4.0.2 Did we accidentally put observations on land?

in.water = over(poly.water, SpatialPoints(cbind(df$locx, df$locy)), returnList=T)[[1]]
print(paste("There are", nrow(df)-length(in.water), "points on land in the original polygon"))
## [1] "There are 0 points on land in the original polygon"

To check if any observations are on land when using the mesh, you need to look at the code in BTopic107, and run the above snippet with Omega.SP[[1]] instead of poly.water.

5 Comments and additional material

The code example above is complete. Here follows additional comments and information.

5.1 Comment A: Mesh construction is a gate

One big advantage with the mesh construction process is that it is a “gate”; you do not need to know how it was constructed, you can plot the mesh and check that it is sensible! Go to What is needed for a good mesh.

5.2 Comment B: Mesh contruction depends on inference

If the mesh is very fine (small enough max.edge) and has a large outer extension, the inference can always be done, and the mesh does not depend on the result.

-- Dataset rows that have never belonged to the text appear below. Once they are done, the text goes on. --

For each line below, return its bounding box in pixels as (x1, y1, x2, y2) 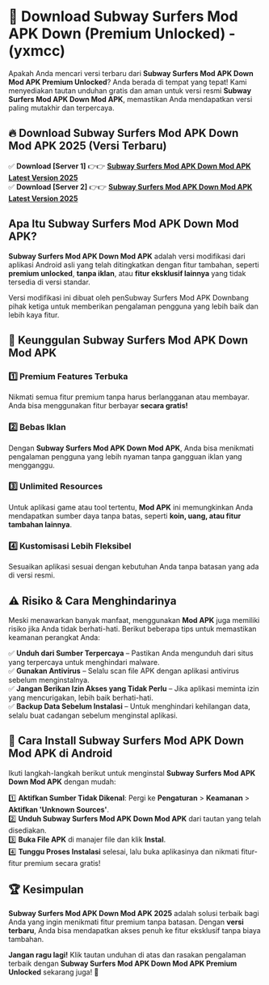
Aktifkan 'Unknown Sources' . (8, 804, 110, 814)
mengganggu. (8, 460, 55, 470)
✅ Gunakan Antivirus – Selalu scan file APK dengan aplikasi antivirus (8, 666, 240, 676)
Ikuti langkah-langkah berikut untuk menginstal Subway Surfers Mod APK (8, 768, 256, 778)
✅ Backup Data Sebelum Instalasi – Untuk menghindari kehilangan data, (8, 701, 250, 711)
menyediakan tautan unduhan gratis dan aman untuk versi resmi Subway (8, 85, 252, 96)
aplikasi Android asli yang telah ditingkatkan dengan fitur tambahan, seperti (8, 259, 260, 270)
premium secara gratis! (23, 858, 101, 868)
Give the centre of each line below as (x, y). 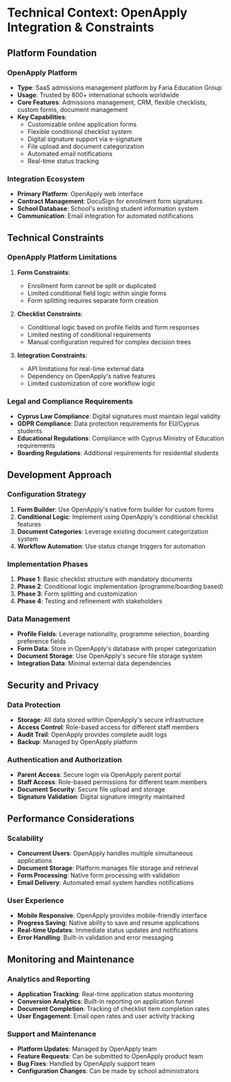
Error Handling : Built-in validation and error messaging (95, 938)
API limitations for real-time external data (86, 368)
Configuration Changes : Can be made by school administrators (108, 1071)
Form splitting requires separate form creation (93, 300)
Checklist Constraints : (50, 314)
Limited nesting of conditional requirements (89, 334)
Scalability (25, 838)
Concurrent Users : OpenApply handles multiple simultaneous (105, 853)
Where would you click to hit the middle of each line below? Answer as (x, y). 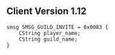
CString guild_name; (48, 39)
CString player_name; (50, 33)
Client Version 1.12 (46, 11)
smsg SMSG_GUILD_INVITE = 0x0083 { (57, 27)
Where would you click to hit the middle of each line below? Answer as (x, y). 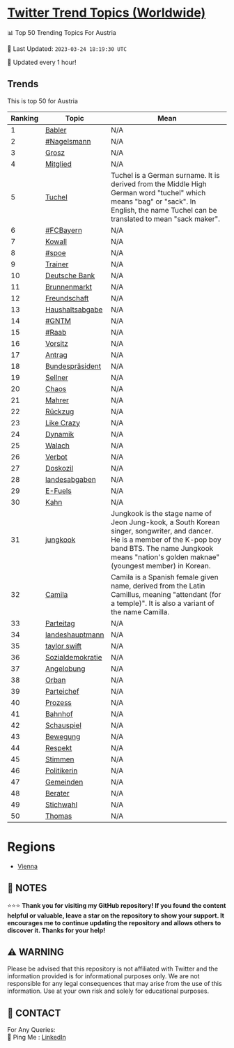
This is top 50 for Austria (43, 101)
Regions (31, 847)
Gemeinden (64, 782)
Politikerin (61, 770)
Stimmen (60, 759)
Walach (57, 446)
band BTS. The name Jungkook (162, 548)
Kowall (56, 241)
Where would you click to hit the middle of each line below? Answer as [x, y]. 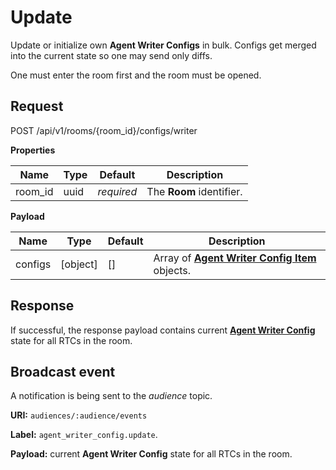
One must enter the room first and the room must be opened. [136, 75]
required [117, 191]
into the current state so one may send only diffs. [111, 55]
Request [37, 106]
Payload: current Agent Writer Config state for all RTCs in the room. [151, 454]
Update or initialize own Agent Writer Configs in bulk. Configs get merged [163, 45]
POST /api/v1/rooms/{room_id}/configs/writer [104, 130]
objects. [172, 270]
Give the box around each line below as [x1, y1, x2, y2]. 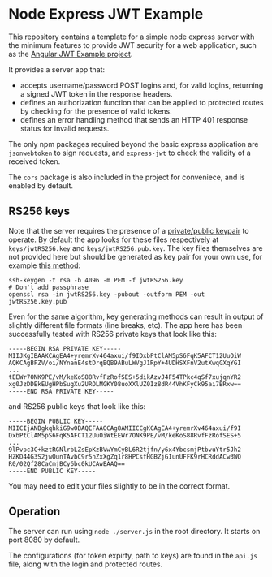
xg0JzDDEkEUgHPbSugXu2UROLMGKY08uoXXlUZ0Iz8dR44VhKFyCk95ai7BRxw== [8, 380, 242, 388]
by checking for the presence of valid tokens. [19, 106, 172, 116]
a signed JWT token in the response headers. [19, 88, 173, 98]
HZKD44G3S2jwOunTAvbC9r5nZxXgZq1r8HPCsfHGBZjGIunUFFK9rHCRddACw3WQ [8, 452, 242, 461]
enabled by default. [8, 180, 74, 191]
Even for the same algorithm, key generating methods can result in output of [8, 312, 264, 321]
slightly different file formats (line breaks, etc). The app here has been [8, 320, 243, 329]
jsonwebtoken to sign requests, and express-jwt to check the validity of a [8, 148, 252, 157]
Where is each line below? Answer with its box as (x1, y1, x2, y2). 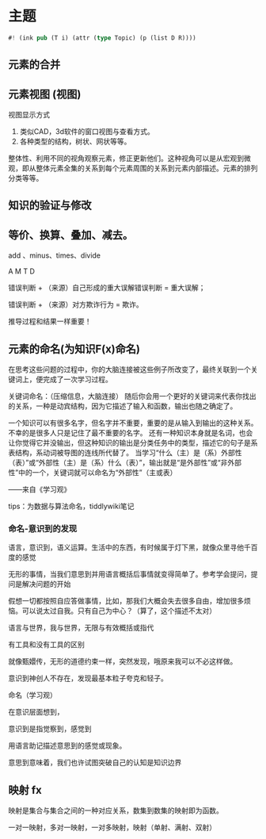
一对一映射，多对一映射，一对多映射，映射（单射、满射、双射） (8, 822, 216, 833)
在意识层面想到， (8, 707, 64, 717)
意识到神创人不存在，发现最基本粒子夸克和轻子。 (8, 673, 168, 683)
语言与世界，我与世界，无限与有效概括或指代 (8, 623, 154, 633)
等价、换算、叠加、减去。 (8, 228, 133, 242)
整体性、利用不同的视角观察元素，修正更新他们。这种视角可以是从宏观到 (8, 154, 244, 163)
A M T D (8, 266, 36, 276)
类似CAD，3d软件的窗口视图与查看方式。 (19, 127, 154, 136)
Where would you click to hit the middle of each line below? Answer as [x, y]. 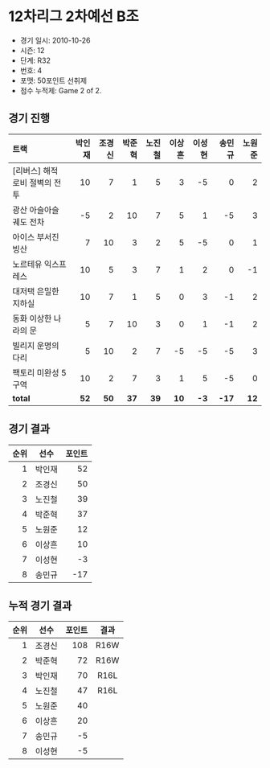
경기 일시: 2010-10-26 [55, 40]
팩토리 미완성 [36, 372]
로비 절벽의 [32, 183]
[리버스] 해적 [35, 170]
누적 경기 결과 [40, 605]
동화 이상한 [32, 318]
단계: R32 [35, 60]
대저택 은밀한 [36, 291]
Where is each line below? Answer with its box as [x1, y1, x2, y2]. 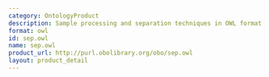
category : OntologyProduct [8, 11, 99, 20]
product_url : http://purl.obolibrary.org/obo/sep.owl [8, 49, 194, 57]
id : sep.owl [8, 34, 48, 43]
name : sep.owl [8, 42, 57, 50]
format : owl [8, 26, 48, 34]
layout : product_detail [8, 57, 89, 65]
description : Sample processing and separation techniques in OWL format [8, 19, 263, 27]
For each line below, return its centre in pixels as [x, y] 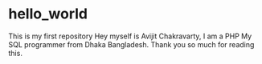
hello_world [48, 14]
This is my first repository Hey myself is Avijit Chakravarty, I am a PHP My [130, 36]
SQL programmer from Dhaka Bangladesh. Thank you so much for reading [131, 44]
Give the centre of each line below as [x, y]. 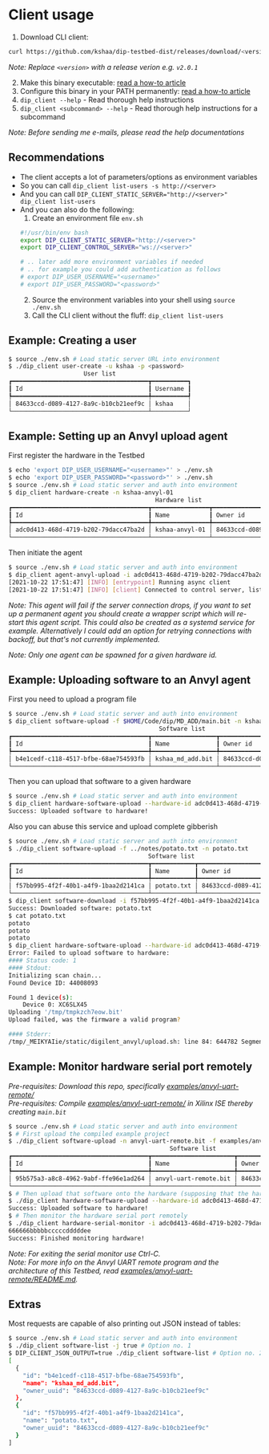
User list [100, 374]
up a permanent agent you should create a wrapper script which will [122, 613]
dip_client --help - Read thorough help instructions [107, 100]
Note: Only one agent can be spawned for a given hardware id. [113, 655]
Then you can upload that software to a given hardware [100, 782]
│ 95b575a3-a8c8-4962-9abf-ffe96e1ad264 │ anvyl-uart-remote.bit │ [123, 1178]
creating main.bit [37, 1111]
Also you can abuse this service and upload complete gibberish [113, 827]
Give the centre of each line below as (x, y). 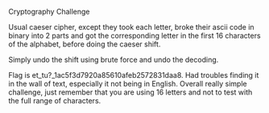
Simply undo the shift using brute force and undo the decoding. (114, 60)
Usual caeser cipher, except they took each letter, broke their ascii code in (132, 27)
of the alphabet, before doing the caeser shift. (85, 44)
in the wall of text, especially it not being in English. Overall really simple (128, 84)
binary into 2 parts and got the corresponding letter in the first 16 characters (134, 36)
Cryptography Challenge (49, 12)
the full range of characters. (55, 101)
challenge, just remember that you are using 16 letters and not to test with (130, 92)
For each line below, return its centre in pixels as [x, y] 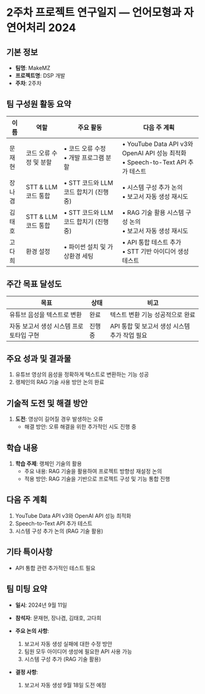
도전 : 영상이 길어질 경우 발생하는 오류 [59, 419]
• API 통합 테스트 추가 [152, 242]
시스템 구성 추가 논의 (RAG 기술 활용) [59, 531]
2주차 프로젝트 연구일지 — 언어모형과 [94, 13]
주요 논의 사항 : [32, 631]
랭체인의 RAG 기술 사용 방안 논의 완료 [60, 382]
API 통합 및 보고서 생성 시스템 [150, 326]
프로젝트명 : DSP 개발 [40, 76]

But, if you want a computational mesh, you have to modify the mesh after running inference. This is not an inconsistency in the modeling approach, since it is only a computational issue. I recommend running inference at first with the settings above, then running inference, and looking at inla.result$summary.hyperpar$mean and finding the posterior mean estimate for the range. Then, go back and redo max.edge to be between 1/5 and 1/10 of this range. You can have a smaller max.edge but this is just an unnecessary “waste of time”. Similarly, ensure the outer extension is close to the estimate for the range.

References

Bakka, H., J. Vanhatalo, J. Illian, D. Simpson, and H. Rue. 2016. “Accounting for Physical Barriers in Species Distribution Modeling with Non-Stationary Spatial Random Effects.” arXiv preprint arXiv:1608.03787. Norwegian University of Science; Technology, Trondheim, Norway.
Kallasvuo, Meri, Jarno Vanhatalo, and Lari Veneranta. 2016. “Modeling the Spatial Distribution of Larval Fish Abundance Provides Essential Information for Management.” Canadian Journal of Fisheries and Aquatic Sciences, no. ja.